For frequently referenced documents — your API spec, your data models, your style guide — add loading instructions to CLAUDE.md: "When working on API endpoints, read @brain/api_spec.md before starting." This makes context loading automatic for common task types.
Why it matters: "Remember the API spec we discussed" is ambiguous and often produces hallucinated details. "@brain/api_spec.md" loads the exact document. Precision in context loading produces precision in output.
13
Category: Quality · Impact: High (prevents expensive rework)
Spec before build — every time, even for small features
The highest-cost mistake in Claude Code sessions is building the wrong thing. It's not slow — it's fast. Claude Code can build an entire feature in minutes. If that feature doesn't match what you actually need, you've lost minutes of session time and tokens, and you have to start over.
Before any non-trivial build task, ask Claude to write a three-line spec first: what it does, what its inputs and outputs are, and what done looks like. Review the spec. If it's wrong, fix it before code is written. The spec review takes 30 seconds. Fixing code written against the wrong spec takes minutes.
For API endpoints: define the schema before implementation. For UI components: define the props and expected behavior first. For scripts: define inputs, outputs, and edge cases. Three sentences of spec eliminates the most expensive category of rework.
Why it matters: Claude Code is fast enough that wrong implementations get built before you realize they're wrong. A spec is the verification that Claude understood the requirement correctly — done before any code exists to refactor.
14
Category: Cost · Impact: Medium (significant savings on large context)
Optimize cost: keep your CLAUDE.md stable to leverage prompt caching
Anthropic's API implements prompt caching on repeated context. When your CLAUDE.md is stable across sessions, the API can cache it — dramatically reducing the token cost of reading it at the start of every session. On large CLAUDE.md files (200+ lines), this can reduce context costs by 60–90%.
The implication: don't edit your CLAUDE.md constantly. Make changes deliberately, let the file stabilize, and the cache kicks in. Frequent small edits to CLAUDE.md defeat caching and increase costs. Batch changes, stabilize, then leave it alone.
Similarly: memory files you load repeatedly should be stable between sessions. If brain/reference/api_spec.md rarely changes, caching reduces its load cost significantly. Keep dynamic state out of stable reference files.
Why it matters: On heavy Claude Code usage, prompt caching on a stable CLAUDE.md can save $10–50/month in API costs. The savings compound as session volume increases.
15
Category: System Design · Impact: Compounding (gets better over time)
Build self-improving configurations — every bug fix should update the rules
The highest-leverage Claude Code pattern is one most users never implement: when Claude makes a mistake, don't just fix it. Update CLAUDE.md with a rule that prevents the same mistake from happening again.

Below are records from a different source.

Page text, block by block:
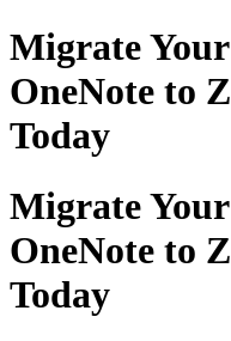
Migrate
OneNote to
Today
Migrate
OneNote to
Today
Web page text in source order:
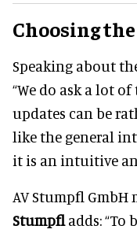
Choosing
Speaking about
“We do ask a lot
updates can be
like the general
it is an intuitive
AV Stumpfl
Stumpfladds: “To
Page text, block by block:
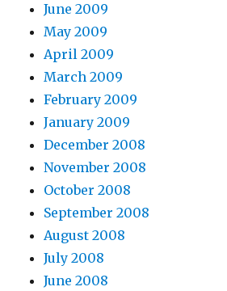
June 2009
May 2009
April 2009
March 2009
February 2009
January 2009
December 2008
November 2008
October 2008
September 2008
August 2008
July 2008
June 2008
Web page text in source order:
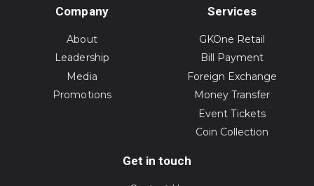
Company
About
Leadership
Media
Promotions
Services
GKOne Retail
Bill Payment
Foreign Exchange
Money Transfer
Event Tickets
Coin Collection
Get in touch
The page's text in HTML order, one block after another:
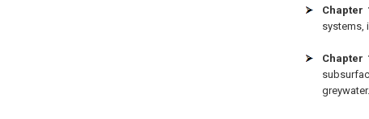
Chapter
systems,
Chapter
greywater.
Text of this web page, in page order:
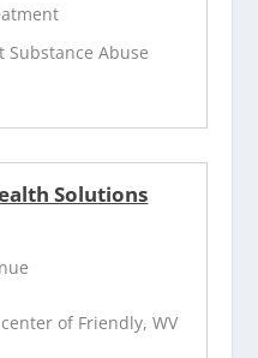
Abuse
Solutions
of Friendly, WV
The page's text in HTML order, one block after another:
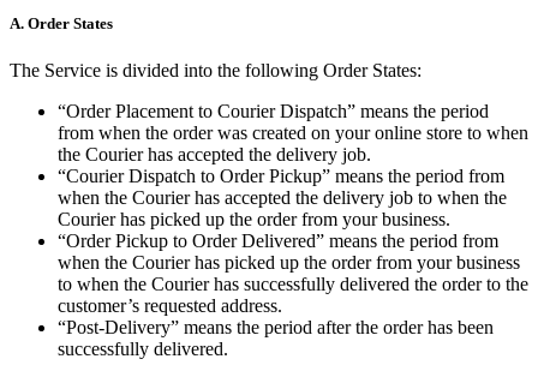
Discover
Overview
Professional services
Automotive services
Cleaning services
Home & repair
Chauffeur & Limousine
Health & Fitness
A. Order States
The Service is divided into the following Order States:
“Order Placement to Courier Dispatch” means the period
from when the order was created on your online store to when
the Courier has accepted the delivery job.
“Courier Dispatch to Order Pickup” means the period from
when the Courier has accepted the delivery job to when the
Courier has picked up the order from your business.
“Order Pickup to Order Delivered” means the period from
when the Courier has picked up the order from your business
to when the Courier has successfully delivered the order to the
customer’s requested address.
“Post-Delivery” means the period after the order has been
successfully delivered.
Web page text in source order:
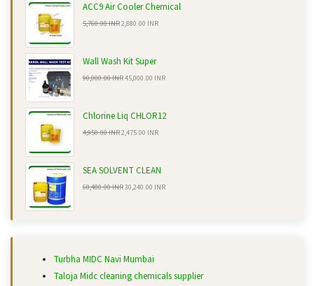
ACC9 Air Cooler Chemical
5,760.00 INR2,880.00 INR
Wall Wash Kit Super
90,000.00 INR45,000.00 INR
Chlorine Liq CHLOR12
4,950.00 INR2,475.00 INR
SEA SOLVENT CLEAN
60,480.00 INR30,240.00 INR
Turbha MIDC Navi Mumbai
Taloja Midc cleaning chemicals supplier
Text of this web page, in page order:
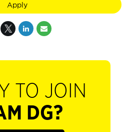
Apply
TO JOIN
DG?
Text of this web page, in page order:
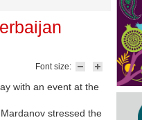
Font size:
with an event at the
stressed the
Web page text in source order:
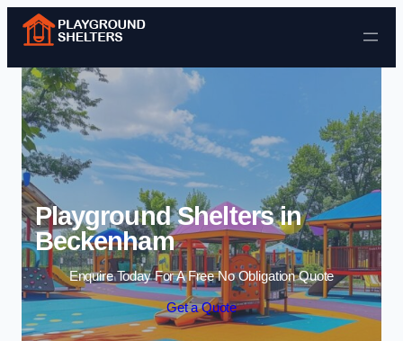
Skip to content
Playground Shelters in
Beckenham
Enquire Today For A Free No Obligation Quote
Get a Quote
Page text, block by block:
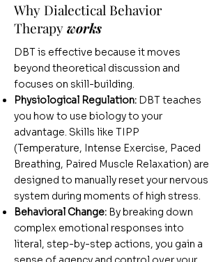
Why Dialectical Behavior
Therapyworks
DBT is effective because it moves
beyond theoretical discussion and
focuses on skill-building.
Physiological Regulation: DBT teaches
you how to use biology to your
advantage. Skills like TIPP
(Temperature, Intense Exercise, Paced
Breathing, Paired Muscle Relaxation) are
designed to manually reset your nervous
system during moments of high stress.
Behavioral Change: By breaking down
complex emotional responses into
literal, step-by-step actions, you gain a
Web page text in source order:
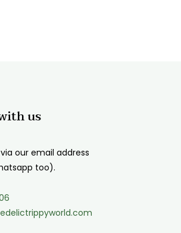
us
our email address
too).
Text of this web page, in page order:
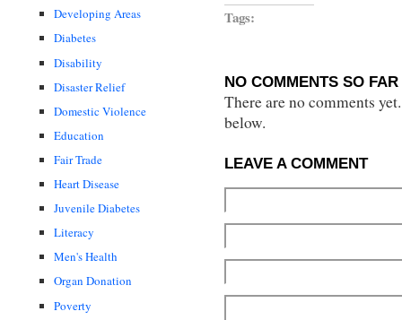
Developing Areas
Diabetes
Disability
Disaster Relief
Domestic Violence
Education
Fair Trade
Heart Disease
Juvenile Diabetes
Literacy
Men's Health
Organ Donation
Poverty
Tags:
NO COMMENTS SO FAR
There are no comments
below.
LEAVE A COMMENT
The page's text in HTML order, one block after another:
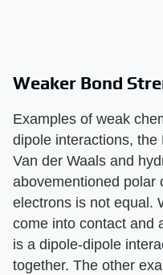
Weaker Bond
Examples of weak
dipole interactions,
Van der Waals and
abovementioned polar
electrons is not equal.
come into contact and
is a dipole-dipole
together. The other
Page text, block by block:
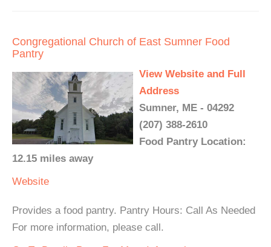
Congregational Church of East Sumner Food
Pantry
View Website and Full
Address
Sumner, ME - 04292
(207) 388-2610
Food Pantry Location:
12.15 miles away
Website
Provides a food pantry. Pantry Hours: Call As Needed
For more information, please call.
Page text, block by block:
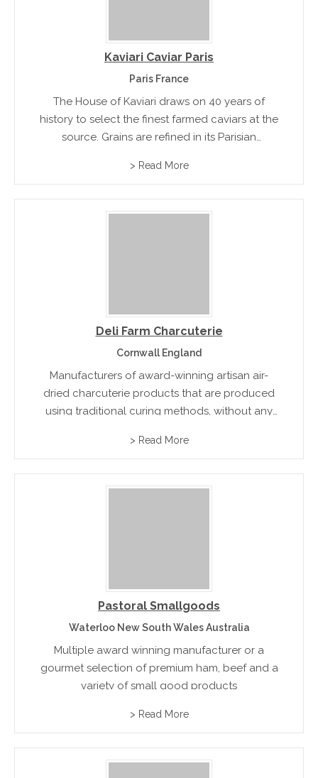
Kaviari Caviar Paris
Paris France
The House of Kaviari draws on 40 years of
history to select the finest farmed caviars at the
source. Grains are refined in its Parisian
numbered tins. Each tin is unique, each caviar
> Read More
Deli Farm Charcuterie
Cornwall England
Manufacturers of award-winning artisan air-
dried charcuterie products that are produced
using traditional curing methods, without any
> Read More
Pastoral Smallgoods
Waterloo New South Wales Australia
Multiple award winning manufacturer or a
gourmet selection of premium ham, beef and a
variety of small good products
> Read More
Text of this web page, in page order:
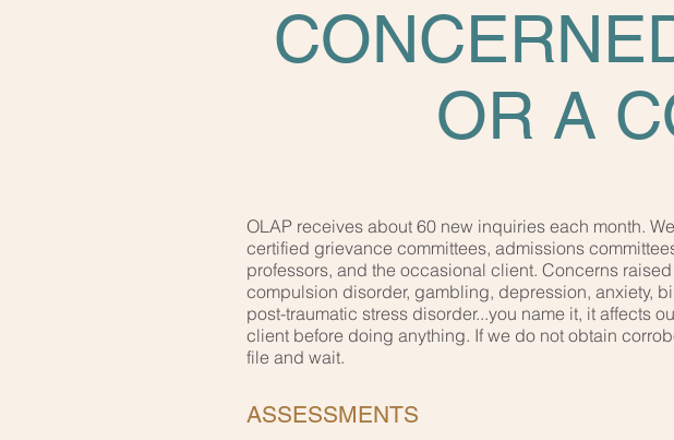
OR A
OLAP receives about 60 new inquiries each month.
certified grievance committees, admissions
professors, and the occasional client. Concerns
compulsion disorder, gambling, depression, anxiety,
post-traumatic stress disorder...you name it, it affects
client before doing anything. If we do not obtain
file and wait.
ASSESSMENTS
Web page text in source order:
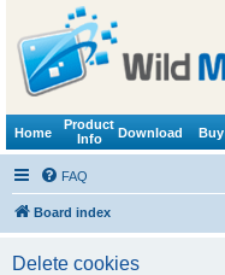
Home
Product
Info
Download Buy
FAQ
Board index
Delete cookies
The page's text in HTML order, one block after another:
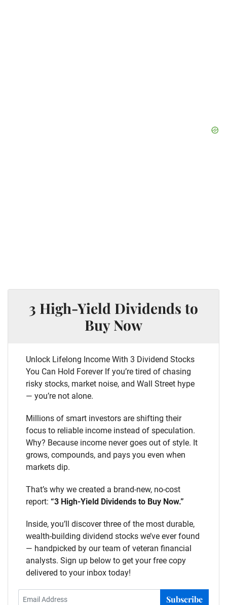
3 High-Yield Dividends to
Buy Now
Unlock Lifelong Income With 3 Dividend Stocks
You Can Hold Forever If you’re tired of chasing
risky stocks, market noise, and Wall Street hype
— you’re not alone.
Millions of smart investors are shifting their
focus to reliable income instead of speculation.
Why? Because income never goes out of style. It
grows, compounds, and pays you even when
markets dip.
That’s why we created a brand-new, no-cost
report: “3 High-Yield Dividends to Buy Now.”
Inside, you’ll discover three of the most durable,
wealth-building dividend stocks we’ve ever found
— handpicked by our team of veteran financial
analysts. Sign up below to get your free copy
delivered to your inbox today!
Subscribe
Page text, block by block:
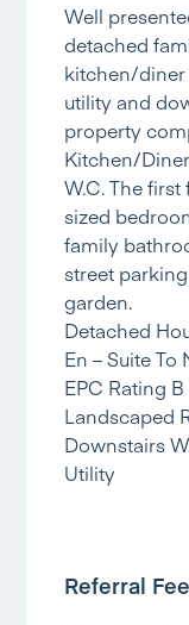
Well
detached
kitchen/diner
utility and
property
Kitchen/
W.C. The
sized
family
street
garden.
Detached
En – Suite To
EPC Rating B
Landscaped
Downstairs
Utility
Referral

Example: Claude generates TypeScript with any types. Fix the specific instance, then add to CLAUDE.md: "NEVER use 'any' type. Use 'unknown' with type guards, or define explicit interfaces. No exceptions." The rule prevents every future instance automatically.

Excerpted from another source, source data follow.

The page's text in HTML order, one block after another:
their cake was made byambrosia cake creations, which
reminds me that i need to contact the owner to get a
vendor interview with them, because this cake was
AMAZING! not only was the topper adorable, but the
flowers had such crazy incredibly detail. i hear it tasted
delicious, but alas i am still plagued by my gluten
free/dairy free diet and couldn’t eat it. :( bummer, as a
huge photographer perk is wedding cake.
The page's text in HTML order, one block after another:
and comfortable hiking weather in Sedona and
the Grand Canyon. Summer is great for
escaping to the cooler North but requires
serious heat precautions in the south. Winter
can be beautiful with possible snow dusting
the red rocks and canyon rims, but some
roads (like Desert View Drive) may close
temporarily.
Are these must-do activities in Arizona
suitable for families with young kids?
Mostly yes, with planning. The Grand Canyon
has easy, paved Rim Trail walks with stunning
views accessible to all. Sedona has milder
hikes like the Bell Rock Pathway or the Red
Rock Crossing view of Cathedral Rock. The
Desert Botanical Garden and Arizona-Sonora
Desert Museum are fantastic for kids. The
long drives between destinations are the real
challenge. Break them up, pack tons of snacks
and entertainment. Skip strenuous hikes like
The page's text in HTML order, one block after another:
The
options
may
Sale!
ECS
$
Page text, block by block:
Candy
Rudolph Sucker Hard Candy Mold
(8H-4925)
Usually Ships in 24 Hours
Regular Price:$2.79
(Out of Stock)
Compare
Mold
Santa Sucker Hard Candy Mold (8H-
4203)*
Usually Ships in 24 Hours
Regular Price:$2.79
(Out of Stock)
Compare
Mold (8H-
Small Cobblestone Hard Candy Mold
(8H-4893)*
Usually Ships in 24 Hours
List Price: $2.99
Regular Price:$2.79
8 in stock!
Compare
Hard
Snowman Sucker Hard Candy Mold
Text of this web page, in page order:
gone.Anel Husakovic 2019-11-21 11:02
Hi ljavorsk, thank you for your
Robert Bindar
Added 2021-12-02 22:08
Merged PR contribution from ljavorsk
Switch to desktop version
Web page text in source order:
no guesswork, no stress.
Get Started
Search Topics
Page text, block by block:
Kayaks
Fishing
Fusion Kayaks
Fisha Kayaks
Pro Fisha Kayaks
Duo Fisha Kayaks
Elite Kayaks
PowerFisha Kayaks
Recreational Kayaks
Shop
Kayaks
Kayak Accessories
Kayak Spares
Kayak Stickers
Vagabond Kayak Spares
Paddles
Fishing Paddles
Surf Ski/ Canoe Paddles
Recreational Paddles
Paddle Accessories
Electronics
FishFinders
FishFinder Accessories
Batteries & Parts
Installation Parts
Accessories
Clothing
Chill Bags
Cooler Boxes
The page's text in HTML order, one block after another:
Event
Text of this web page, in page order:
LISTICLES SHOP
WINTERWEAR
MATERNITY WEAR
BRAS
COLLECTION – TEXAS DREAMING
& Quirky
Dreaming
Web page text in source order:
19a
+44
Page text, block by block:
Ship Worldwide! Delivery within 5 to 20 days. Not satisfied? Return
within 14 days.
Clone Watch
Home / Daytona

Apply this recursively. Every correction becomes a rule. Every repeated question Claude asks you becomes an answer in CLAUDE.md. Every preference you state becomes a permanent constraint. Over weeks and months, your CLAUDE.md becomes a precise specification of your project's DNA — and Claude's output gets progressively better without additional instruction.
Why it matters: Without self-improvement, you correct the same mistakes repeatedly. With self-improvement, you correct each mistake exactly once. The compounding effect over 6 months of active Claude Code use is dramatic — configurations built this way require a fraction of the per-session correction that unmanaged configs require.